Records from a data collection
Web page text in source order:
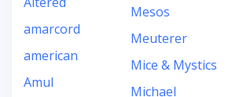
amarcord
american
Amul
Mesos
Meuterer
Mice & Mystics
Michael
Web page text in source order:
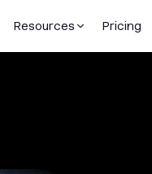
Resources Pricing
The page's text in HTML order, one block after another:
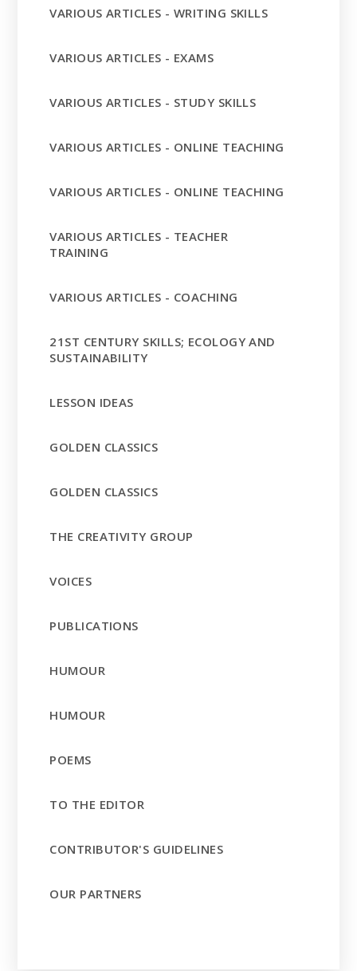
VARIOUS ARTICLES - WRITING SKILLS
VARIOUS ARTICLES - EXAMS
VARIOUS ARTICLES - STUDY SKILLS
VARIOUS ARTICLES - ONLINE TEACHING
VARIOUS ARTICLES - ONLINE TEACHING
VARIOUS ARTICLES - TEACHER
TRAINING
VARIOUS ARTICLES - COACHING
21ST CENTURY SKILLS; ECOLOGY AND
SUSTAINABILITY
LESSON IDEAS
GOLDEN CLASSICS
GOLDEN CLASSICS
THE CREATIVITY GROUP
VOICES
PUBLICATIONS
HUMOUR
HUMOUR
POEMS
TO THE EDITOR
CONTRIBUTOR'S GUIDELINES
OUR PARTNERS
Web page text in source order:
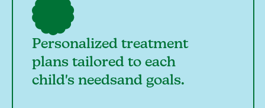
Personalized treatment
plans tailored to each
child's needsand goals.
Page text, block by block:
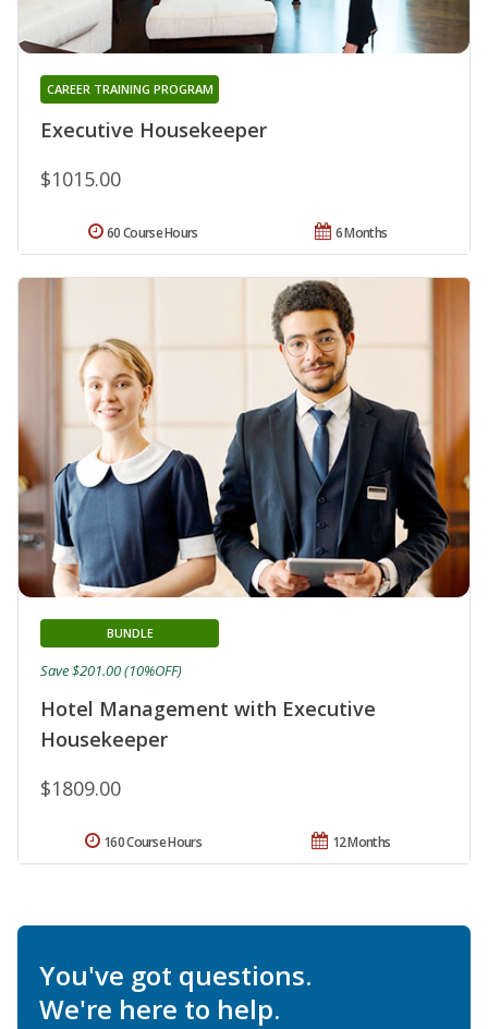
Executive Housekeeper
CAREER TRAINING PROGRAM
$1015.00
6 Months
60 Course Hours
Hotel Management with Executive
Housekeeper
BUNDLE
$1809.00
Save $201.00 (10%OFF)
12 Months
160 Course Hours
You've got questions.
We're here to help.
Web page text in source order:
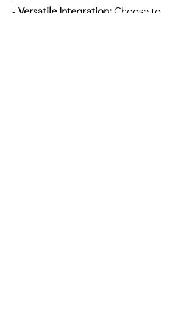
- Versatile Integration: Choose to
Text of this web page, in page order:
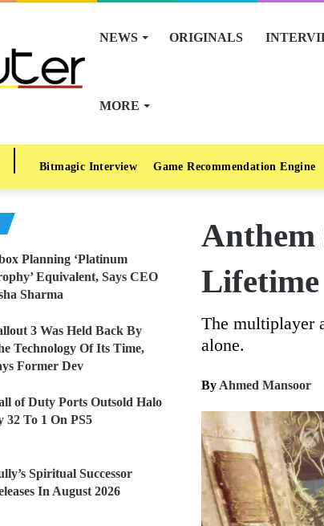
NEWS ORIGINALS
MORE
Bitmagic Interview Game Recommendation Engine
Anthem
Lifetime
The multiplayer
alone.
By Ahmed Mansoor
Planning ‘Platinum
Equivalent, Says CEO
Sharma
3 Was Held Back By
Technology Of Its Time,
Former Dev
of Duty Ports Outsold Halo
32 To 1 On PS5
Spiritual Successor
In August 2026
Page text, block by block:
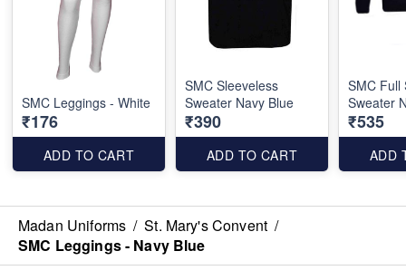
SMC Leggings - White
₹176
ADD TO CART
SMC Sleeveless
Sweater Navy Blue
₹390
ADD TO CART
SMC Full
Sweater
₹535
ADD
Madan Uniforms / St. Mary's Convent /
SMC Leggings - Navy Blue
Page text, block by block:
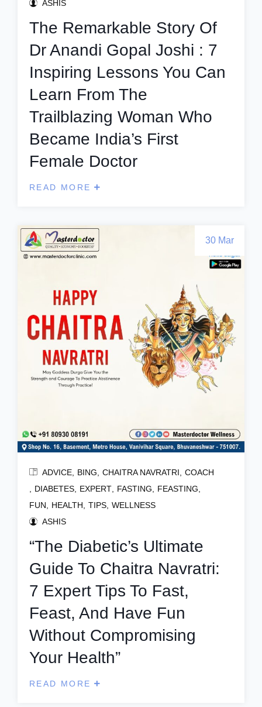
ASHIS
The Remarkable Story Of
Dr Anandi Gopal Joshi : 7
Inspiring Lessons You Can
Learn From The
Trailblazing Woman Who
Became India’s First
Female Doctor
READ MORE
30 Mar
ADVICE BING CHAITRA NAVRATRI
COACH
DIABETES
EXPERT FASTING
FEASTING
FUN
HEALTH TIPS WELLNESS
ASHIS
“The Diabetic’s Ultimate
Guide To Chaitra Navratri:
7 Expert Tips To Fast,
Feast, And Have Fun
Without Compromising
Your Health”
READ MORE
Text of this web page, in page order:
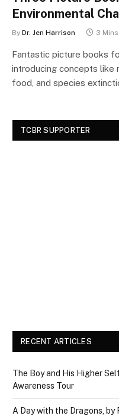
Environmental
By Dr. Jen Harrison 3
Fantastic picture books
introducing concepts like
food, and species
TCBR SUPPORTER
RECENT ARTICLES
The Boy and His Higher
Awareness Tour
A Day with the Dragons, by
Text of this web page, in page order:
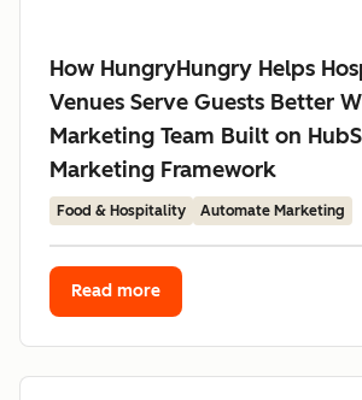
How HungryHungry Helps
Venues Serve Guests Better
Marketing Team Built on
Marketing Framework
Food & Hospitality Automate Marketing
Read more
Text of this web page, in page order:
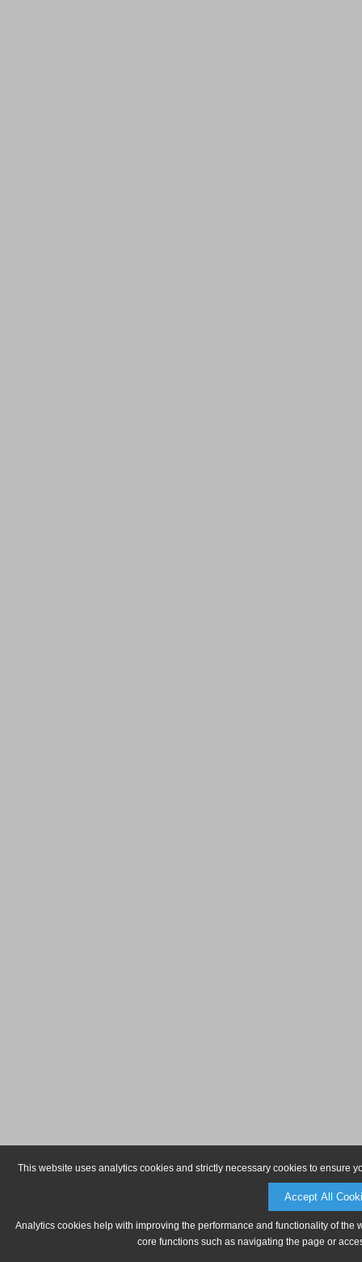
This website uses analytics cookies and strictly necessary cookies to ensure
Accept All
Analytics cookies help with improving the performance and functionality of
core functions such as navigating the page or
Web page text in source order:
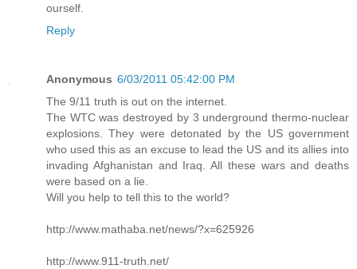
ourself.
Reply
Anonymous 6/03/2011 05:42:00 PM
The 9/11 truth is out on the internet.
The WTC was destroyed by 3 underground thermo-nuclear
explosions. They were detonated by the US government
who used this as an excuse to lead the US and its allies into
invading Afghanistan and Iraq. All these wars and deaths
were based on a lie.
Will you help to tell this to the world?
http://www.mathaba.net/news/?x=625926
http://www.911-truth.net/
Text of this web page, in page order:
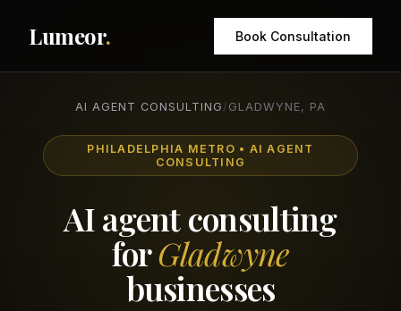
Lumeor. Book Consultation
AI AGENT CONSULTING / GLADWYNE, PA
PHILADELPHIA METRO • AI AGENT
CONSULTING
AI agent consulting
forGladwyne
businesses
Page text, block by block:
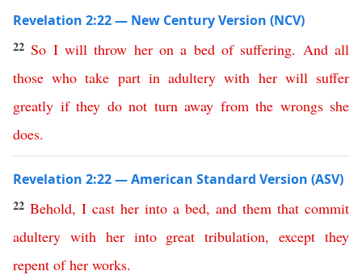
Revelation 2:22 — New Century Version (NCV)
22 So I will throw her on a bed of suffering. And all
those who take part in adultery with her will suffer
greatly if they do not turn away from the wrongs she
does.
Revelation 2:22 — American Standard Version (ASV)
22 Behold, I cast her into a bed, and them that commit
adultery with her into great tribulation,except they
repent of her works.
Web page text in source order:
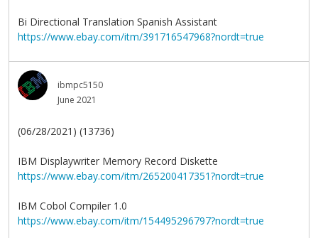
Bi Directional Translation Spanish Assistant
https://www.ebay.com/itm/391716547968?nordt=true
ibmpc5150
June 2021
(06/28/2021) (13736)
IBM Displaywriter Memory Record Diskette
https://www.ebay.com/itm/265200417351?nordt=true
IBM Cobol Compiler 1.0
https://www.ebay.com/itm/154495296797?nordt=true
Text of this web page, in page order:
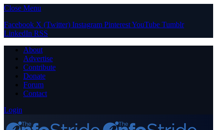
Close Menu
Facebook X (Twitter) Instagram PinterestYouTube Tumblr
LinkedIn RSS
About
Advertise
Contribute
Donate
Forum
Contact
Login
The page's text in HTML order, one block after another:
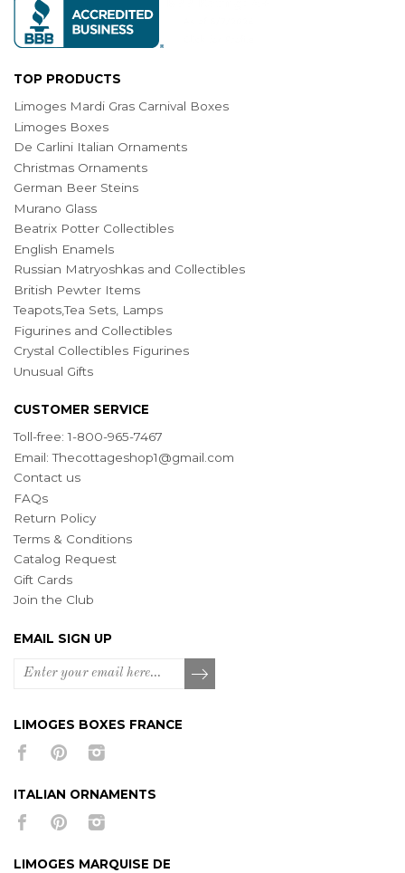
TOP PRODUCTS
Limoges Mardi Gras Carnival Boxes
Limoges Boxes
De Carlini Italian Ornaments
Christmas Ornaments
German Beer Steins
Murano Glass
Beatrix Potter Collectibles
English Enamels
Russian Matryoshkas and Collectibles
British Pewter Items
Teapots,Tea Sets, Lamps
Figurines and Collectibles
Crystal Collectibles Figurines
Unusual Gifts
CUSTOMER SERVICE
Toll-free: 1-800-965-7467
Email:Thecottageshop1@gmail.com
Contact us
FAQs
Return Policy
Terms & Conditions
Catalog Request
Gift Cards
Join the Club
EMAIL SIGN UP
LIMOGES BOXES FRANCE
ITALIAN ORNAMENTS
LIMOGES MARQUISE DE

§ Work instructions: From the records given above, reproduce all text exactly and exclude each picture.

§ Result below:
Web page text in source order:
amarcord
american
Amul
Mesos
Meuterer
Mice & Mystics
Michael
Web page text in source order:
Resources Pricing
The page's text in HTML order, one block after another:
VARIOUS ARTICLES - WRITING SKILLS
VARIOUS ARTICLES - EXAMS
VARIOUS ARTICLES - STUDY SKILLS
VARIOUS ARTICLES - ONLINE TEACHING
VARIOUS ARTICLES - ONLINE TEACHING
VARIOUS ARTICLES - TEACHER
TRAINING
VARIOUS ARTICLES - COACHING
21ST CENTURY SKILLS; ECOLOGY AND
SUSTAINABILITY
LESSON IDEAS
GOLDEN CLASSICS
GOLDEN CLASSICS
THE CREATIVITY GROUP
VOICES
PUBLICATIONS
HUMOUR
HUMOUR
POEMS
TO THE EDITOR
CONTRIBUTOR'S GUIDELINES
OUR PARTNERS
Web page text in source order:
Personalized treatment
plans tailored to each
child's needsand goals.
Page text, block by block:
Executive Housekeeper
CAREER TRAINING PROGRAM
$1015.00
6 Months
60 Course Hours
Hotel Management with Executive
Housekeeper
BUNDLE
$1809.00
Save $201.00 (10%OFF)
12 Months
160 Course Hours
You've got questions.
We're here to help.
Web page text in source order:
- Versatile Integration: Choose to
Text of this web page, in page order:
NEWS ORIGINALS
MORE
Bitmagic Interview Game Recommendation Engine
Anthem
Lifetime
The multiplayer
alone.
By Ahmed Mansoor
Planning ‘Platinum
Equivalent, Says CEO
Sharma
3 Was Held Back By
Technology Of Its Time,
Former Dev
of Duty Ports Outsold Halo
32 To 1 On PS5
Spiritual Successor
In August 2026
Page text, block by block:
SMC Leggings - White
₹176
ADD TO CART
SMC Sleeveless
Sweater Navy Blue
₹390
ADD TO CART
SMC Full
Sweater
₹535
ADD
Madan Uniforms / St. Mary's Convent /
SMC Leggings - Navy Blue
Page text, block by block:
ASHIS
The Remarkable Story Of
Dr Anandi Gopal Joshi : 7
Inspiring Lessons You Can
Learn From The
Trailblazing Woman Who
Became India’s First
Female Doctor
READ MORE
30 Mar
ADVICE BING CHAITRA NAVRATRI
COACH
DIABETES
EXPERT FASTING
FEASTING
FUN
HEALTH TIPS WELLNESS
ASHIS
“The Diabetic’s Ultimate
Guide To Chaitra Navratri:
7 Expert Tips To Fast,
Feast, And Have Fun
Without Compromising
Your Health”
READ MORE
Text of this web page, in page order:
Environmental
By Dr. Jen Harrison 3
Fantastic picture books
introducing concepts like
food, and species
TCBR SUPPORTER
RECENT ARTICLES
The Boy and His Higher
Awareness Tour
A Day with the Dragons, by
Text of this web page, in page order:
How HungryHungry Helps
Venues Serve Guests Better
Marketing Team Built on
Marketing Framework
Food & Hospitality Automate Marketing
Read more
Text of this web page, in page order:
This website uses analytics cookies and strictly necessary cookies to ensure
Accept All
Analytics cookies help with improving the performance and functionality of
core functions such as navigating the page or
Web page text in source order:
ourself.
Reply
Anonymous 6/03/2011 05:42:00 PM
The 9/11 truth is out on the internet.
The WTC was destroyed by 3 underground thermo-nuclear
explosions. They were detonated by the US government
who used this as an excuse to lead the US and its allies into
invading Afghanistan and Iraq. All these wars and deaths
were based on a lie.
Will you help to tell this to the world?
http://www.mathaba.net/news/?x=625926
http://www.911-truth.net/
Text of this web page, in page order:
Lumeor. Book Consultation
AI AGENT CONSULTING / GLADWYNE, PA
PHILADELPHIA METRO • AI AGENT
CONSULTING
AI agent consulting
forGladwyne
businesses
Page text, block by block:
Revelation 2:22 — New Century Version (NCV)
22 So I will throw her on a bed of suffering. And all
those who take part in adultery with her will suffer
greatly if they do not turn away from the wrongs she
does.
Revelation 2:22 — American Standard Version (ASV)
22 Behold, I cast her into a bed, and them that commit
adultery with her into great tribulation,except they
repent of her works.
Web page text in source order:
Bi Directional Translation Spanish Assistant
https://www.ebay.com/itm/391716547968?nordt=true
ibmpc5150
June 2021
(06/28/2021) (13736)
IBM Displaywriter Memory Record Diskette
https://www.ebay.com/itm/265200417351?nordt=true
IBM Cobol Compiler 1.0
https://www.ebay.com/itm/154495296797?nordt=true
Text of this web page, in page order:
Close Menu
Facebook X (Twitter) Instagram PinterestYouTube Tumblr
LinkedIn RSS
About
Advertise
Contribute
Donate
Forum
Contact
Login
The page's text in HTML order, one block after another:
TOP PRODUCTS
Limoges Mardi Gras Carnival Boxes
Limoges Boxes
De Carlini Italian Ornaments
Christmas Ornaments
German Beer Steins
Murano Glass
Beatrix Potter Collectibles
English Enamels
Russian Matryoshkas and Collectibles
British Pewter Items
Teapots,Tea Sets, Lamps
Figurines and Collectibles
Crystal Collectibles Figurines
Unusual Gifts
CUSTOMER SERVICE
Toll-free: 1-800-965-7467
Email:Thecottageshop1@gmail.com
Contact us
FAQs
Return Policy
Terms & Conditions
Catalog Request
Gift Cards
Join the Club
EMAIL SIGN UP
LIMOGES BOXES FRANCE
ITALIAN ORNAMENTS
LIMOGES MARQUISE DE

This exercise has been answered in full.